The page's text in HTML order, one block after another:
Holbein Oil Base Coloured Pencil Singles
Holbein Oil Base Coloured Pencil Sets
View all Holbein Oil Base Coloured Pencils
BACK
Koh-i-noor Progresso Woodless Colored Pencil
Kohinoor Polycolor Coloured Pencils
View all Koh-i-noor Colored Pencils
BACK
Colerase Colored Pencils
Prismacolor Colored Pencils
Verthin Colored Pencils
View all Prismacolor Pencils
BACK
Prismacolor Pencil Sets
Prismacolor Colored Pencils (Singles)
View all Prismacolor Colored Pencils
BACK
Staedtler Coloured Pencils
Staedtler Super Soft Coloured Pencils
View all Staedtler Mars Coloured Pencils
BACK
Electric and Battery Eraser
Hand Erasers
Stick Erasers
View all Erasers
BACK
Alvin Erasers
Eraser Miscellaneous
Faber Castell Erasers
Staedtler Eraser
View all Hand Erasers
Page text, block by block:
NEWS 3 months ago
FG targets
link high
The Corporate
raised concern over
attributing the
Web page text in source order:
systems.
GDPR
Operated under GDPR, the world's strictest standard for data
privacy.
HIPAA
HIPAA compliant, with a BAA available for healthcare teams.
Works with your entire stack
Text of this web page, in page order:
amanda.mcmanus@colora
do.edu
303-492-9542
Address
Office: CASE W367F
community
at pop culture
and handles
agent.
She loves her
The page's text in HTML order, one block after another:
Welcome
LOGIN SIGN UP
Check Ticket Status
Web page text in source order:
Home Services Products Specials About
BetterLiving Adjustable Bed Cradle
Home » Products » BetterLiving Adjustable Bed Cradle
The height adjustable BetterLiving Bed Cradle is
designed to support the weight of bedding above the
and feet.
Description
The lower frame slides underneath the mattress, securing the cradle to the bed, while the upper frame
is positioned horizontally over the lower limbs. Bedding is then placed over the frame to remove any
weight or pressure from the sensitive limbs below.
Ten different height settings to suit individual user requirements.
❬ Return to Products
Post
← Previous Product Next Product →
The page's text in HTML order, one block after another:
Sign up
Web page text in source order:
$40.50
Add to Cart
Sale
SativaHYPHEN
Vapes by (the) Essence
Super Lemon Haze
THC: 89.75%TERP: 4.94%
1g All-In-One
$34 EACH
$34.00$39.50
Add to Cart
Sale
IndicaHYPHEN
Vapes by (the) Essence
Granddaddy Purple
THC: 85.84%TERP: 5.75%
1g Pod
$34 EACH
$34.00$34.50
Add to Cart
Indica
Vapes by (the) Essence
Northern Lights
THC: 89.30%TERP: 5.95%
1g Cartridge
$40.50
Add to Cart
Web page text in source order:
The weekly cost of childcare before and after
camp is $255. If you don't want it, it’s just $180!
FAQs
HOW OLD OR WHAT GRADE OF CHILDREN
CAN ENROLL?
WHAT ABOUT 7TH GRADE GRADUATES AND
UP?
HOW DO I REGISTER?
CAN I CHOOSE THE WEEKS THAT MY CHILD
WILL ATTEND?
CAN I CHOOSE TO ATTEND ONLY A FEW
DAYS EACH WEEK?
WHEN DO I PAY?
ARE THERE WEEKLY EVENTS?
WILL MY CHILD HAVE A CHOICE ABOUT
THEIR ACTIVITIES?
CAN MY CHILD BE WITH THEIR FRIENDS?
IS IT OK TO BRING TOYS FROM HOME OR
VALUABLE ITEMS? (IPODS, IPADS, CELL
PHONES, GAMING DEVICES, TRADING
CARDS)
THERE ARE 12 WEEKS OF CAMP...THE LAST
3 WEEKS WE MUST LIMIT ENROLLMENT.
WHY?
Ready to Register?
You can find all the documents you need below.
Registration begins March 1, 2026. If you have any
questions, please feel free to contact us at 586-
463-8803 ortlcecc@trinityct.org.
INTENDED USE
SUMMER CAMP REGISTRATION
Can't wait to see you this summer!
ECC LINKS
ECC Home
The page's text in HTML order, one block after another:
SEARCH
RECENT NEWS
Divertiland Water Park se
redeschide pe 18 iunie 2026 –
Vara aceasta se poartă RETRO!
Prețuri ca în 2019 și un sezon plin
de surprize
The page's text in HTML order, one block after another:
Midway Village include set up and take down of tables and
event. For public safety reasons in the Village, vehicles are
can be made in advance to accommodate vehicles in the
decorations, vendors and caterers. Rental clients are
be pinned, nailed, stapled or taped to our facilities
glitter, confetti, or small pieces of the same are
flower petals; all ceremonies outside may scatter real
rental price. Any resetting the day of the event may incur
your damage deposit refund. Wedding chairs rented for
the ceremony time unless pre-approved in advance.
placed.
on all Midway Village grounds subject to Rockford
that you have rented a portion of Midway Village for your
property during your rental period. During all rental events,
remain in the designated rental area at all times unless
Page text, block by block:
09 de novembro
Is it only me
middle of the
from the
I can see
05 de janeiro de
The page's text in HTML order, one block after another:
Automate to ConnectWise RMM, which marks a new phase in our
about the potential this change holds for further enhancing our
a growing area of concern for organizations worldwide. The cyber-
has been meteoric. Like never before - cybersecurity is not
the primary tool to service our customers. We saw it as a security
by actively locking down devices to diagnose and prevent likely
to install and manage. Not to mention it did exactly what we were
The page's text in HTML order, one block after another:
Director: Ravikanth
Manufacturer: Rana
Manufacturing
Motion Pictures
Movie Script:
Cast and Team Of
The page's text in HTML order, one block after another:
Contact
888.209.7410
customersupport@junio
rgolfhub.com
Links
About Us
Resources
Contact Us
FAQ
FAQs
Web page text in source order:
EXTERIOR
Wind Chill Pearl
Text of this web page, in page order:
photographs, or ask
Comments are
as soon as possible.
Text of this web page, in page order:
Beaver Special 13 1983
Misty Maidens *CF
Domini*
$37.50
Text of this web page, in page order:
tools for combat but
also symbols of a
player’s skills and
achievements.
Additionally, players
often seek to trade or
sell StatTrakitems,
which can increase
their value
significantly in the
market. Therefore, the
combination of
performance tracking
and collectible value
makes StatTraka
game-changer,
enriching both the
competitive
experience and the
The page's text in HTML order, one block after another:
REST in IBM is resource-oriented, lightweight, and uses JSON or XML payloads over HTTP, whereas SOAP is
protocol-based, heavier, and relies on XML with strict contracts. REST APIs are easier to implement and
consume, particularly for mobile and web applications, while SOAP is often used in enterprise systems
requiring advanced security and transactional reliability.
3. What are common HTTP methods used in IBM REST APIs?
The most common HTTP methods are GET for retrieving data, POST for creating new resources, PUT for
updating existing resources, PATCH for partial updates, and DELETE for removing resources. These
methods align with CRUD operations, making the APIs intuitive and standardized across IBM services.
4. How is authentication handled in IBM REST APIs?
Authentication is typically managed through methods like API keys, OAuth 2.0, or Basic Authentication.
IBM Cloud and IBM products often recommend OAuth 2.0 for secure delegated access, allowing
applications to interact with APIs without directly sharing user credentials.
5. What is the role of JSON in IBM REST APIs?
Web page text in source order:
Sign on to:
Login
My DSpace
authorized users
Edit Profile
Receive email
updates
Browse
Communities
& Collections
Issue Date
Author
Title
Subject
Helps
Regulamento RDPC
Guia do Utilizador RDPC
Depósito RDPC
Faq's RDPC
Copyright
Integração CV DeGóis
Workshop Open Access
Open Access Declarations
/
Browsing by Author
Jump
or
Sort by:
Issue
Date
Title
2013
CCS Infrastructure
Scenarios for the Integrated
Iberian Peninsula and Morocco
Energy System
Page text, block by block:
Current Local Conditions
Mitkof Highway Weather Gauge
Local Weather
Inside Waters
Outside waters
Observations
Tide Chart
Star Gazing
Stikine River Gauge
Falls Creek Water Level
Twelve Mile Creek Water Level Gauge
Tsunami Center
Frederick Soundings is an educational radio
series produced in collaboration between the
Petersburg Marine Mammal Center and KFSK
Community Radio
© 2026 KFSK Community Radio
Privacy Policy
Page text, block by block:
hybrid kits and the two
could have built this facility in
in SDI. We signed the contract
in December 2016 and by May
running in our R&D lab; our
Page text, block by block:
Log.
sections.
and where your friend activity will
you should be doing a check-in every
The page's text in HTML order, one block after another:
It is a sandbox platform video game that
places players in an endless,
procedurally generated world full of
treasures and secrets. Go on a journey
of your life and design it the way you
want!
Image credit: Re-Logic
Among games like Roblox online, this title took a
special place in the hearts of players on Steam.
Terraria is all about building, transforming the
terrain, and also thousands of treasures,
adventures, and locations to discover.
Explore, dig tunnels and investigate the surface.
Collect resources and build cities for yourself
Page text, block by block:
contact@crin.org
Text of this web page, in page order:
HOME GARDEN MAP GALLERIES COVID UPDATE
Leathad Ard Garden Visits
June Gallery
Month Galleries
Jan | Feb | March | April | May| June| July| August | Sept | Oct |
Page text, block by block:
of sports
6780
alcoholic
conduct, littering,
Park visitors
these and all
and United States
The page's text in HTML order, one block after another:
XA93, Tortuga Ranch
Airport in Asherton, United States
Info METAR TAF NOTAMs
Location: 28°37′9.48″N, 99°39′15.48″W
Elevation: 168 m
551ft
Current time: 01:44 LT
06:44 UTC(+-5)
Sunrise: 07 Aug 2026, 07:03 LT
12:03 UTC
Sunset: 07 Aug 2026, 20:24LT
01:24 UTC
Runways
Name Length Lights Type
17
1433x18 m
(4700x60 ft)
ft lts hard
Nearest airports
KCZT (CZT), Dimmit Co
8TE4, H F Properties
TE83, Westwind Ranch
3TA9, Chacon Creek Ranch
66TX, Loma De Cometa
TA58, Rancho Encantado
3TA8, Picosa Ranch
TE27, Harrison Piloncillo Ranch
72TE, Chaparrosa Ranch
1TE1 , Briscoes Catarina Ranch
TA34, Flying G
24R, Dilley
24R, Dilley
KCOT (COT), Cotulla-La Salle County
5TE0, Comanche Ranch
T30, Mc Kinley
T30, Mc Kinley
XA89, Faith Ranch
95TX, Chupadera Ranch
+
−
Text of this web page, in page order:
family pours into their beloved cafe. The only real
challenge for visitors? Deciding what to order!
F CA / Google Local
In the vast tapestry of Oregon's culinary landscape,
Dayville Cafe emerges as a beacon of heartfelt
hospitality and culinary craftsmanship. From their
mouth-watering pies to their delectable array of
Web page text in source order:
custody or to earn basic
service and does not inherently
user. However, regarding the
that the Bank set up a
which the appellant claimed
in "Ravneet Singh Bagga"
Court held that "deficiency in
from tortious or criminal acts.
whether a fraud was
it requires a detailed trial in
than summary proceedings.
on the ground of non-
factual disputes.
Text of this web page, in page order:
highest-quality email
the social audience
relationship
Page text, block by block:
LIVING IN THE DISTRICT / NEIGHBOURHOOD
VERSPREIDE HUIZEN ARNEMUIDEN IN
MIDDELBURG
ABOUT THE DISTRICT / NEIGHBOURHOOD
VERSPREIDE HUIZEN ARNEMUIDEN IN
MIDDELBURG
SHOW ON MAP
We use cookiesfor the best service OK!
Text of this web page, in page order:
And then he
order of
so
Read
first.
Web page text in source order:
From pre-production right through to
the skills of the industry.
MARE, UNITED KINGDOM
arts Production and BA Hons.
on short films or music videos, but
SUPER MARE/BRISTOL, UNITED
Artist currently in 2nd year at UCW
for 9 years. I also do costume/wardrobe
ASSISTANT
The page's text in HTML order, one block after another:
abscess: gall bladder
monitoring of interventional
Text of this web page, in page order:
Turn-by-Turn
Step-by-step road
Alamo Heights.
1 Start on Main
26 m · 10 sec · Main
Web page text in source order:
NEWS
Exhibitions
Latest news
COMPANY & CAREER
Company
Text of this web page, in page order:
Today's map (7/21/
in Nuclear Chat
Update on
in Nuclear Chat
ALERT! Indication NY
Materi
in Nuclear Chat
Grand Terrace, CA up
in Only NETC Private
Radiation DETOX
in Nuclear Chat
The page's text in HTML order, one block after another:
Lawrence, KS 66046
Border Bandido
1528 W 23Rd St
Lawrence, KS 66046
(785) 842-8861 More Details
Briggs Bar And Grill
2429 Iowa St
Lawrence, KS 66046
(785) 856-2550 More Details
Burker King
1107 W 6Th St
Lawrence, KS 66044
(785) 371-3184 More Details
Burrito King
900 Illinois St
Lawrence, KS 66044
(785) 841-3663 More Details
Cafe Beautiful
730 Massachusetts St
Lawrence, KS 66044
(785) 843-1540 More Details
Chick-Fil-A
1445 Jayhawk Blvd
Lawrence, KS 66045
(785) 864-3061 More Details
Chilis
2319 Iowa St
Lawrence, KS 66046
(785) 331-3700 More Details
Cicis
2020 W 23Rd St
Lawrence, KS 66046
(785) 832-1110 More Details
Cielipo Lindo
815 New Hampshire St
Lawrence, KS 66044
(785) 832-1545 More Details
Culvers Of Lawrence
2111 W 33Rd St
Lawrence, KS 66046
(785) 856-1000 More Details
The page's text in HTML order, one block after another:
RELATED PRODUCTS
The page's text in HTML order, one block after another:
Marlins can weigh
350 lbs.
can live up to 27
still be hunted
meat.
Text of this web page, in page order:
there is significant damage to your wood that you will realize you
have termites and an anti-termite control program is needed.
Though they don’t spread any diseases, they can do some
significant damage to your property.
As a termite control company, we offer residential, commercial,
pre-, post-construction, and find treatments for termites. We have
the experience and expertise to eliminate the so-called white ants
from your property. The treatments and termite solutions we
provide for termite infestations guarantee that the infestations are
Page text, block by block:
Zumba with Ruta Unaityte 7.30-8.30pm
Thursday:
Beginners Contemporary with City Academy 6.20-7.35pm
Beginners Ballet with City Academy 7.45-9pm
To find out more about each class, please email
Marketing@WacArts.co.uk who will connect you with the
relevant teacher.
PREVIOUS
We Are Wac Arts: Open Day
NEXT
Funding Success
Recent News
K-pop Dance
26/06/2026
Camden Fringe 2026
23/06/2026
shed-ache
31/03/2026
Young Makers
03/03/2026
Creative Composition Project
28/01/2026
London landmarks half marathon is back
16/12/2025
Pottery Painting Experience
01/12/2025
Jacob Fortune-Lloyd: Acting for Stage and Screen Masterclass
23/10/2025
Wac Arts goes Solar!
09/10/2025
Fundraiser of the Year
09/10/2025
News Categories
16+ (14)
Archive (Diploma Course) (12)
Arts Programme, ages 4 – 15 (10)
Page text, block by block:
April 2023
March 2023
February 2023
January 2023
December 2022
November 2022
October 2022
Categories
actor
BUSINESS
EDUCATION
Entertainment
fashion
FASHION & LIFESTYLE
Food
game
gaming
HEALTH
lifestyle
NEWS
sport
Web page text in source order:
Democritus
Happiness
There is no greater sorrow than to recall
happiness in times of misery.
::::
**The task:**
All that is wanted is an exact copy of the lines above from the one with "player’s skills and" through the one with "protocol-based, heavier, and", with both ends included.

**Written solution:**
player’s skills and
achievements.
Additionally, players
often seek to trade or
sell StatTrakitems,
which can increase
their value
significantly in the
market. Therefore, the
combination of
performance tracking
and collectible value
makes StatTraka
game-changer,
enriching both the
competitive
experience and the
The page's text in HTML order, one block after another:
REST in IBM is resource-oriented, lightweight, and uses JSON or XML payloads over HTTP, whereas SOAP is
protocol-based, heavier, and relies on XML with strict contracts. REST APIs are easier to implement and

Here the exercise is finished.